Mudar o plano de pagamento do celular não costuma ser uma tarefa fácil aos clientes, principalmente, quando a transferência trata-se de um plano pós-pago para um plano pré-pago. As empresas oferecem diversas vantagens para não perder a fidelidade dos consumidores. Porém, para um cliente da operadora TIM está tarefa, além de não ter sido nada fácil, causou sérios prejuízos.
O consumidor LGB era assinante pós-pago da operadora TIM e, em janeiro do ano passado, solicitou a mudança do seu plano para a modalidade pré-pago. Logo após a transferência começaram a aparecer os problemas de LGB.
Mesmo com a alteração do plano, a operadora continuou emitindo faturas mensais, ignorando a solicitação do consumidor. A situação ficou ainda pior quando o cliente teve a negativação do seu nome junto ao cadastro de inadimplentes.

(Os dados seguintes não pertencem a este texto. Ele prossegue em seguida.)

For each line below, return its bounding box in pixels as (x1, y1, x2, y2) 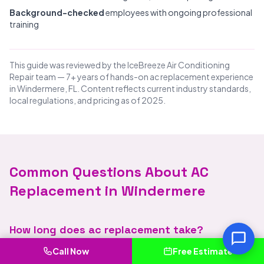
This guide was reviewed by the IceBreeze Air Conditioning (9, 60, 230, 70)
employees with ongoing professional (104, 7, 252, 18)
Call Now (52, 246, 89, 256)
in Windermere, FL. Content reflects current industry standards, (9, 83, 251, 94)
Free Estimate (173, 246, 233, 256)
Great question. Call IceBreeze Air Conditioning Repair (9, 246, 245, 259)
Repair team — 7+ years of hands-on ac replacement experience (9, 71, 253, 82)
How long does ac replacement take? (9, 223, 203, 236)
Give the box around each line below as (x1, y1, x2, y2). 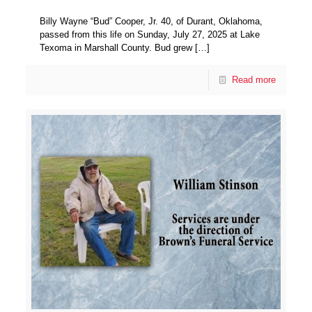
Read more (231, 74, 276, 85)
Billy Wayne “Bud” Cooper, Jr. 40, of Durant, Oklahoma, (40, 15, 263, 26)
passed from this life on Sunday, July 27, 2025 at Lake (40, 29, 260, 40)
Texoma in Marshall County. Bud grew (40, 42, 193, 53)
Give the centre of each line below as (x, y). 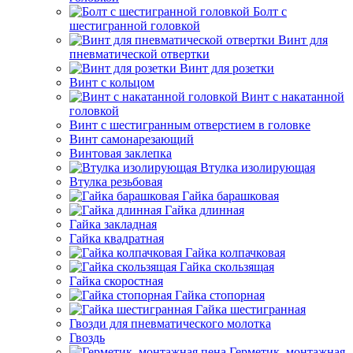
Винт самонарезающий (132, 139)
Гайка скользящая (227, 267)
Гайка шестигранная (251, 309)
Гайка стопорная (220, 295)
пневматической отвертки (139, 54)
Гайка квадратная (117, 238)
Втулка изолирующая (258, 167)
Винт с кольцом (112, 82)
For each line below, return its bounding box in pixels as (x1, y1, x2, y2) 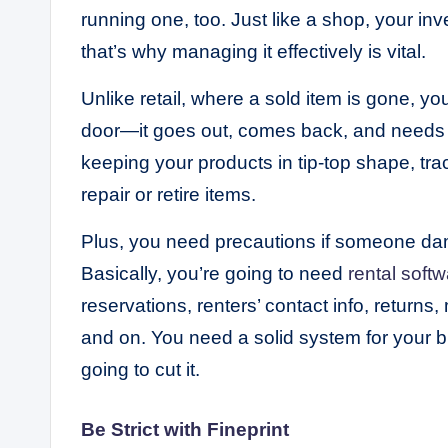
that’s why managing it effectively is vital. (81, 41, 426, 63)
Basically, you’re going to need (81, 263, 348, 285)
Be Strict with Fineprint (81, 419, 289, 441)
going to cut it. (81, 359, 200, 381)
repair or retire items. (81, 184, 256, 206)
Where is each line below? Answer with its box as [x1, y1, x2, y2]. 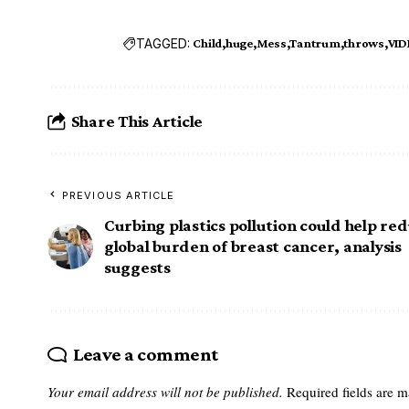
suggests [104, 257, 171, 278]
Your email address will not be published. [47, 382, 283, 401]
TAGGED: [136, 35, 191, 51]
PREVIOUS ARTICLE [62, 189, 175, 203]
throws [343, 36, 384, 51]
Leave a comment [72, 343, 218, 366]
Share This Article [70, 110, 204, 131]
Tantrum [289, 36, 341, 51]
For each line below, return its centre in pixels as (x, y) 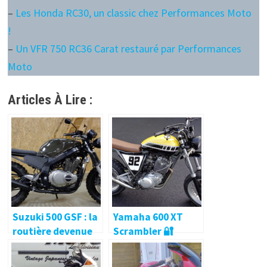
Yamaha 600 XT (148, 217)
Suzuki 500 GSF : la (55, 217)
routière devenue (52, 232)
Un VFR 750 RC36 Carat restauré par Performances (128, 49)
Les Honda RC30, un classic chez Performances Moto (133, 13)
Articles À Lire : (50, 100)
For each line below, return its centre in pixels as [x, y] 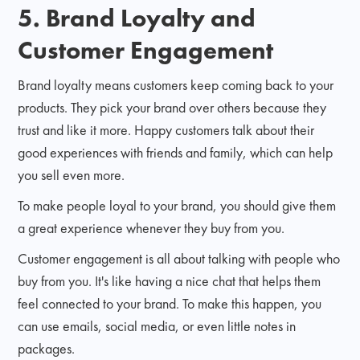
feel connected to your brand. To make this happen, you [170, 303]
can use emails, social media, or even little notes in [157, 325]
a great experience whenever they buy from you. [151, 227]
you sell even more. [72, 174]
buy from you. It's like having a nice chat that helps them [170, 280]
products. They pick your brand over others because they [172, 107]
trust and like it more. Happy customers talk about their [166, 129]
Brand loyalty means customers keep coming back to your [176, 84]
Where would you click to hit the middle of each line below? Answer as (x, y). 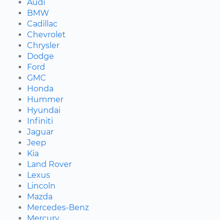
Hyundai (44, 110)
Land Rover (49, 165)
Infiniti (40, 121)
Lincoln (41, 186)
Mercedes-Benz (58, 208)
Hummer (45, 100)
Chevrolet (46, 35)
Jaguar (40, 132)
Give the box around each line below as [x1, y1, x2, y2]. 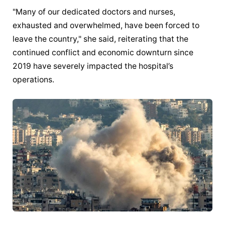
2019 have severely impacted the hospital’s [13, 61, 174, 71]
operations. [13, 74, 55, 84]
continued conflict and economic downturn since [13, 47, 194, 57]
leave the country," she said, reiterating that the [13, 34, 189, 44]
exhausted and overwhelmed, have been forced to [13, 20, 200, 30]
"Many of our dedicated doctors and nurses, [13, 7, 176, 17]
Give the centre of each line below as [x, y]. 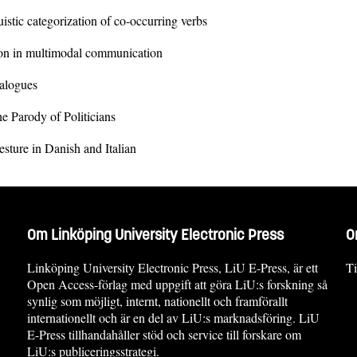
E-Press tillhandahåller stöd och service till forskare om [164, 334]
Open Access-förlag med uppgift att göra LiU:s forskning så [177, 284]
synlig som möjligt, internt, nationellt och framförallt [157, 300]
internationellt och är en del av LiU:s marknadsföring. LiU [173, 317]
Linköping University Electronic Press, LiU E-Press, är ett [173, 267]
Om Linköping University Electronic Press [155, 235]
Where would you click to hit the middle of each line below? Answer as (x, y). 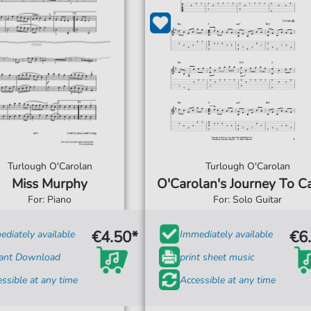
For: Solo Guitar (247, 200)
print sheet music (217, 257)
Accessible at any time (228, 280)
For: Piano (50, 200)
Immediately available (226, 234)
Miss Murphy (50, 184)
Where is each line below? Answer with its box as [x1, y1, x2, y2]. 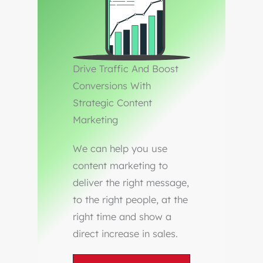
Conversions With [73, 80, 151, 92]
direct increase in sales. [73, 228, 178, 240]
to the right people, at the [73, 194, 188, 206]
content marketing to [73, 160, 168, 172]
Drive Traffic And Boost [73, 63, 178, 75]
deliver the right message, [73, 177, 189, 189]
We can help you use [73, 143, 167, 155]
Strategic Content [73, 97, 152, 109]
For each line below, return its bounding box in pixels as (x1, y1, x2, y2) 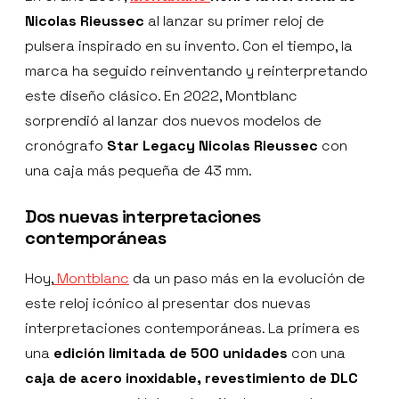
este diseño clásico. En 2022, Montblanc (25, 85, 297, 105)
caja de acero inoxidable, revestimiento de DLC (25, 368, 358, 387)
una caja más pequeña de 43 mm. (25, 160, 252, 180)
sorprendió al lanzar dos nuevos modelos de (25, 110, 322, 130)
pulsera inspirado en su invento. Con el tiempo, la (25, 36, 353, 55)
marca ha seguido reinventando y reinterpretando (25, 61, 368, 80)
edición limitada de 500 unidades (53, 343, 288, 362)
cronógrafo (25, 135, 107, 155)
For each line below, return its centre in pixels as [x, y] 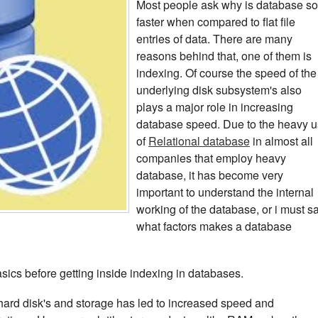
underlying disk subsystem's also [219, 90]
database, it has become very [210, 175]
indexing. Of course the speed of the [226, 73]
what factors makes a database [214, 226]
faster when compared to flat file [216, 22]
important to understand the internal [225, 192]
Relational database [199, 141]
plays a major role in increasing [215, 107]
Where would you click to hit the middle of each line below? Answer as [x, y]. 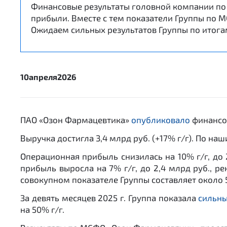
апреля [43, 77]
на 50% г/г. [43, 209]
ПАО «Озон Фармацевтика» [76, 120]
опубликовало [161, 120]
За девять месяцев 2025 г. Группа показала [109, 198]
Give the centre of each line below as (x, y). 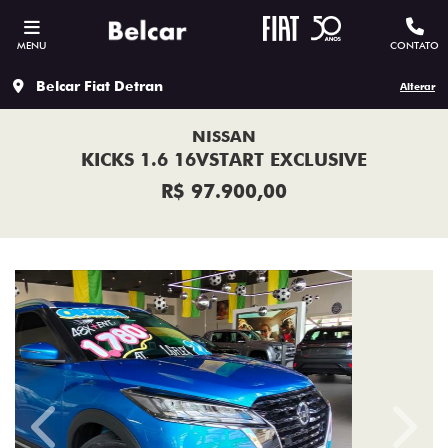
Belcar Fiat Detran (99, 86)
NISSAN (224, 136)
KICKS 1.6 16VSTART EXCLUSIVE (224, 159)
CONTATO (414, 45)
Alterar (417, 86)
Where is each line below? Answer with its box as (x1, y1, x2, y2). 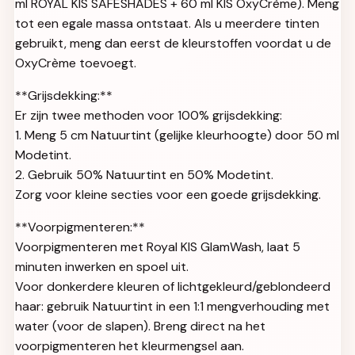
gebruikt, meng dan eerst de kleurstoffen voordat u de (15, 34, 331, 52)
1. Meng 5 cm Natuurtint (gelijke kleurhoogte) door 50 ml (15, 126, 339, 143)
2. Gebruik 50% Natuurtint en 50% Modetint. (15, 166, 273, 183)
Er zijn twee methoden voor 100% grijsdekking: (15, 106, 282, 124)
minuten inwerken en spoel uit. (15, 258, 189, 275)
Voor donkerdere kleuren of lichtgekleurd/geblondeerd (15, 277, 330, 295)
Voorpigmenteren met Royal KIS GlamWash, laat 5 (15, 238, 300, 255)
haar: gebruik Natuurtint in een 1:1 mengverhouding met (15, 297, 330, 315)
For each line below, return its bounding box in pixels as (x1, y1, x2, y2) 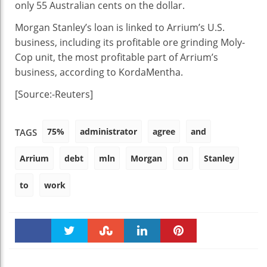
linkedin (126, 251, 158, 261)
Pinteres (163, 251, 194, 261)
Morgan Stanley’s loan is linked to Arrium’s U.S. (15, 21, 225, 34)
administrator (80, 126, 137, 137)
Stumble (89, 251, 122, 261)
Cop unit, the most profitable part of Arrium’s (15, 51, 218, 64)
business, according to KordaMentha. (15, 66, 183, 79)
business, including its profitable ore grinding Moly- (15, 36, 245, 49)
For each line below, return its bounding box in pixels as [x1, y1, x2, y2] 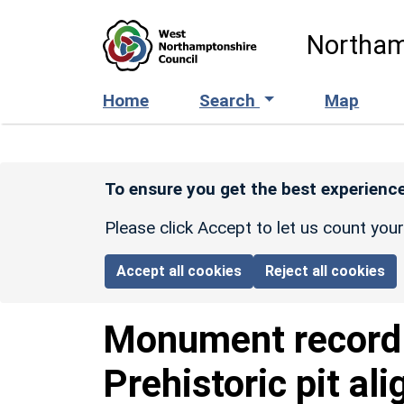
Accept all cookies [116, 262, 243, 280]
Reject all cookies [265, 262, 386, 280]
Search [199, 89, 260, 111]
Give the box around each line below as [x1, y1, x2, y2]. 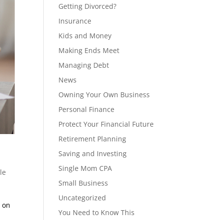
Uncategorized [58, 193, 107, 202]
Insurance [58, 16, 92, 26]
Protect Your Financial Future [58, 119, 154, 129]
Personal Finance [58, 105, 115, 114]
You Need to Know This [58, 208, 135, 217]
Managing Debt [58, 60, 110, 70]
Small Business [58, 178, 109, 188]
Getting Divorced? [58, 1, 117, 11]
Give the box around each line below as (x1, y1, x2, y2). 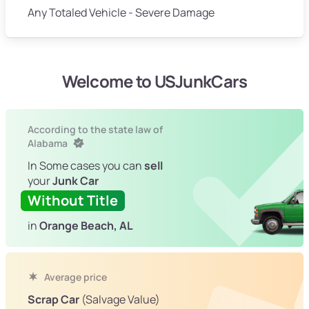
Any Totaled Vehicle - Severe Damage (28, 5, 215, 21)
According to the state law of (28, 123, 163, 137)
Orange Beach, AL (39, 218, 133, 234)
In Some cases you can (28, 158, 144, 174)
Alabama (28, 137, 70, 150)
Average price (42, 270, 107, 284)
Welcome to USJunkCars (61, 70, 248, 93)
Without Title (28, 191, 118, 210)
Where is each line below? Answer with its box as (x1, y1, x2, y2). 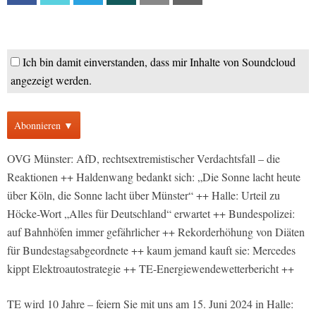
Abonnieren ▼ (14, 119, 73, 132)
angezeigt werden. (11, 73, 92, 87)
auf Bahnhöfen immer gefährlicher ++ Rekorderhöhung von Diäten (7, 224, 305, 239)
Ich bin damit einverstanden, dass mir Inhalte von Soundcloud (23, 54, 296, 69)
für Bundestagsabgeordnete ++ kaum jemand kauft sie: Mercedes (7, 243, 296, 257)
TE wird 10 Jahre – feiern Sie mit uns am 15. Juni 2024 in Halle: (7, 296, 293, 311)
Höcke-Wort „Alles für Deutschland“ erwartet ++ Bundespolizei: (7, 206, 295, 221)
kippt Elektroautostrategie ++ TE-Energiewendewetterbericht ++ (7, 261, 294, 276)
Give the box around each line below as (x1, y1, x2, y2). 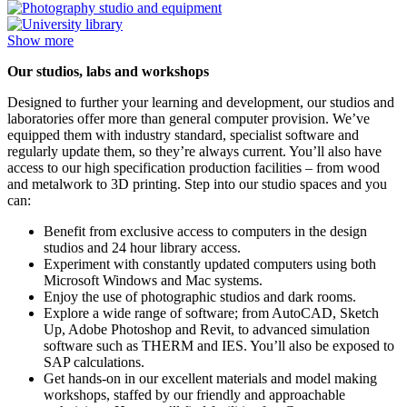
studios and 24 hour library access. (44, 240, 241, 256)
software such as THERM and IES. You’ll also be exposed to (44, 338, 394, 354)
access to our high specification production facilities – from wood (7, 160, 380, 176)
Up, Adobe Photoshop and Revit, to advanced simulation (44, 322, 370, 338)
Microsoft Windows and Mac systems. (44, 273, 263, 289)
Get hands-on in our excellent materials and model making (44, 371, 377, 387)
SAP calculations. (44, 354, 144, 371)
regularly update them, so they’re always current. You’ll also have (7, 144, 382, 160)
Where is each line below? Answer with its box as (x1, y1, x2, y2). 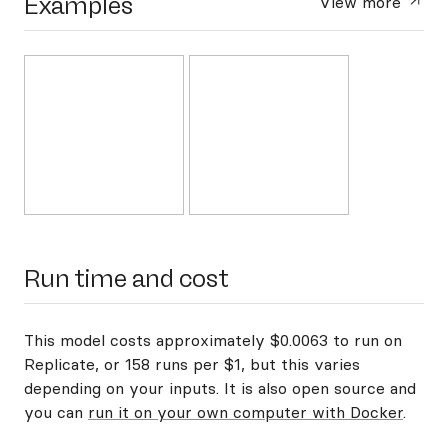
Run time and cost (24, 264, 229, 293)
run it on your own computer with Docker (88, 402, 403, 422)
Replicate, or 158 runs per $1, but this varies (24, 354, 360, 374)
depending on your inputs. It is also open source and (24, 378, 416, 398)
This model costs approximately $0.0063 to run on (24, 330, 402, 350)
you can (24, 402, 88, 422)
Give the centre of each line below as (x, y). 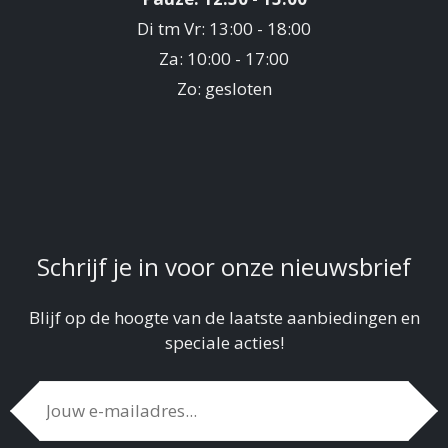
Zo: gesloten (224, 88)
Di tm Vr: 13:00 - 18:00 (224, 28)
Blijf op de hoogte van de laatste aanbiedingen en (224, 318)
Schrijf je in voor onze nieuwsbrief (224, 267)
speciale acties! (224, 343)
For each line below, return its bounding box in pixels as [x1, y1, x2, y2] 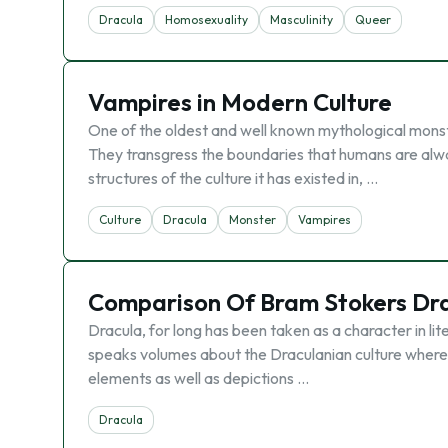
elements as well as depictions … [88, 368, 309, 388]
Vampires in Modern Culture [88, 87, 392, 117]
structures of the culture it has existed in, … [88, 168, 378, 188]
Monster [229, 212, 276, 227]
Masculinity [270, 12, 333, 27]
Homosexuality [165, 12, 248, 27]
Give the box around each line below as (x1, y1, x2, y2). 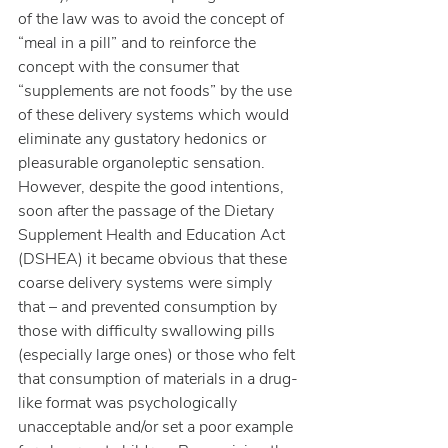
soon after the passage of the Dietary (18, 200, 278, 222)
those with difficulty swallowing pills (18, 320, 279, 342)
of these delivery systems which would (18, 104, 293, 126)
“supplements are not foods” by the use (18, 80, 296, 102)
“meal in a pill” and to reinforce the (18, 32, 260, 54)
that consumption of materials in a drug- (18, 368, 298, 390)
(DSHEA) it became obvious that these (18, 248, 291, 270)
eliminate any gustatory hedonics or (18, 128, 270, 150)
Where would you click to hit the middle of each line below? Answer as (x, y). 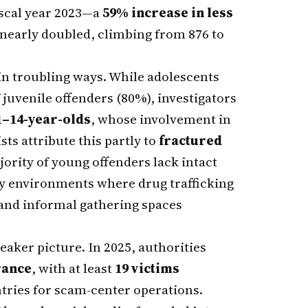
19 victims (147, 268)
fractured (190, 140)
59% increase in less (168, 12)
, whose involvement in (161, 119)
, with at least (73, 268)
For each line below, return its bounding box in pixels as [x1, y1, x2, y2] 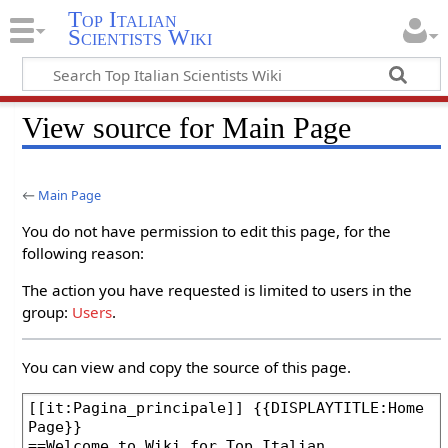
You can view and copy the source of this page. [22, 356, 352, 377]
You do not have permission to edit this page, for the [22, 221, 392, 242]
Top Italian [67, 7, 177, 33]
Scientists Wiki [67, 25, 212, 51]
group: [22, 302, 73, 323]
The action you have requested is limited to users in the [22, 280, 413, 301]
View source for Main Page [22, 110, 352, 145]
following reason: [22, 243, 145, 264]
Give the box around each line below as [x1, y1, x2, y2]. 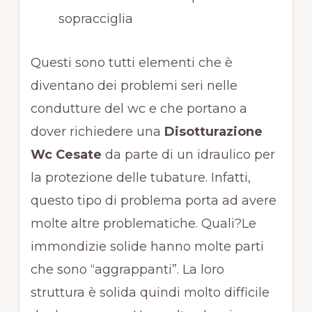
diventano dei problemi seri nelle [30, 78, 237, 94]
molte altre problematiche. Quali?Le [30, 216, 256, 232]
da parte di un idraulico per [101, 147, 275, 163]
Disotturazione [164, 124, 263, 140]
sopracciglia [58, 11, 133, 27]
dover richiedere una [30, 124, 164, 140]
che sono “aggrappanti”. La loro [30, 262, 224, 278]
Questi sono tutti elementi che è [30, 55, 233, 71]
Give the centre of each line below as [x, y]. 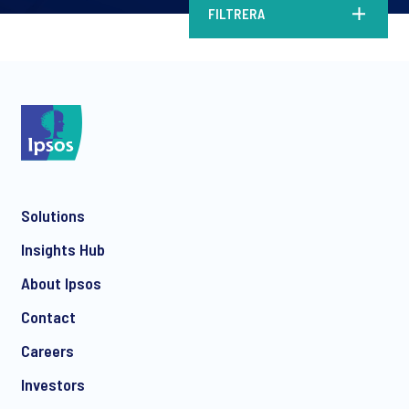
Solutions [53, 216]
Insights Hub [63, 250]
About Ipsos [61, 283]
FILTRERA [236, 14]
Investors [53, 385]
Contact [48, 317]
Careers [47, 351]
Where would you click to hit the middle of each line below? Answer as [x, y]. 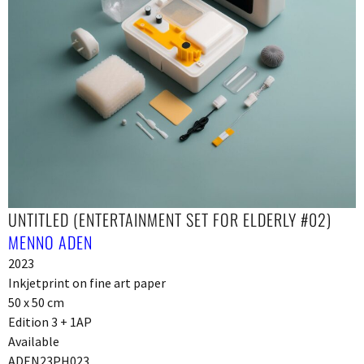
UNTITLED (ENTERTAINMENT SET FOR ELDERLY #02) [170, 219]
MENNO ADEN [50, 242]
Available [34, 341]
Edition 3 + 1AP [50, 321]
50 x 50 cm [36, 302]
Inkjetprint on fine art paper [87, 282]
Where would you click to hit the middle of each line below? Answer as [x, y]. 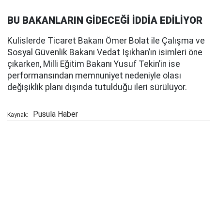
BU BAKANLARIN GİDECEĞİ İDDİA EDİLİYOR [105, 20]
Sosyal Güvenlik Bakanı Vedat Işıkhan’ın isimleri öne [105, 52]
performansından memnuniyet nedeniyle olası [94, 76]
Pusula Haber [55, 114]
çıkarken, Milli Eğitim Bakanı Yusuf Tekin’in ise [94, 64]
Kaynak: [18, 115]
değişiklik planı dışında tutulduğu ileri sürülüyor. [97, 87]
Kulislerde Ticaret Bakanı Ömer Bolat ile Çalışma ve [106, 41]
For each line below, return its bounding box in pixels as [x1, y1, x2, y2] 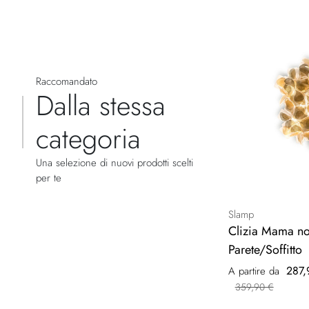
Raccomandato [36, 74, 97, 90]
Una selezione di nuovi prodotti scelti [36, 155, 193, 171]
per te [36, 170, 61, 186]
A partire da [228, 263, 279, 279]
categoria [36, 119, 141, 159]
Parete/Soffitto [228, 241, 302, 259]
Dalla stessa [36, 86, 166, 126]

Esta situação impossibilitou o consumidor a comprar um apartamento na cidade de Santos. “Quando fui comprar meu apartamento fiquei sem ação quando me falaram que meu nome estava no SPC, isto para mim é inadmissível. Tentei agilizar, mas de forma alguma eu pagaria por uma dívida que não contraí. Conclusão: perdi a compra do meu apartamento”.
Ao tentar solucionar o problema, LGB entrou em contato com a operadora por diversas vezes, todas sem sucesso. Após inúmeras tentativas, o consumidor resolveu procurar os seus direitos e ingressou com uma ação de indenização por danos morais contra a TIM.
Representado pela Cunha, Batista & Advogados Associados, o cliente entrou com ação na 4ª Vara Cível de Santos que foi julgada procedente, condenando a operadora TIM a pagar a indenização por danos morais no valor equivalente a R$ 5 mil.
Os advogados da causa Artur Cunha dos Santos e Lucas Henrique Batista sócios fundadores do escritório Cunha, Batista & Advogados Associados explicam que os abusos cometidos pelas operadoras são muito frequentes.
“Os abusos continuam a ocorrer porque os próprios consumidores muitas vezes por desconhecerem os seus direitos e os deveres das empresas não buscam auxilio jurídico. As empresas prestadoras de serviços, principalmente de telefonia que cresceram muito rápido e não investiram na mesma proporção em treinamento, infraestrutura para, assim, proporcionar o melhor serviço para atender às necessidades dos clientes. Portanto, a melhor alternativa do consumidor é procurar resolver os problemas por meio do judiciário” afirmou Dr. Lucas Henrique Batista.
“Várias pessoas nos procuram com problemas semelhantes e conseguimos resultados altamente satisfatórios, com sucesso nas causas, pois o descaso e afronta ao direito do consumidor é muito grande por parte das operadoras de telefonia.” complementou o Dr. Artur Cunha dos Santos.
A orientação dos advogados é que nenhuma ofensa aos direitos do consumidor deve ser negligenciada, devendo as vítimas buscar judicialmente a reparação dos danos sofridos.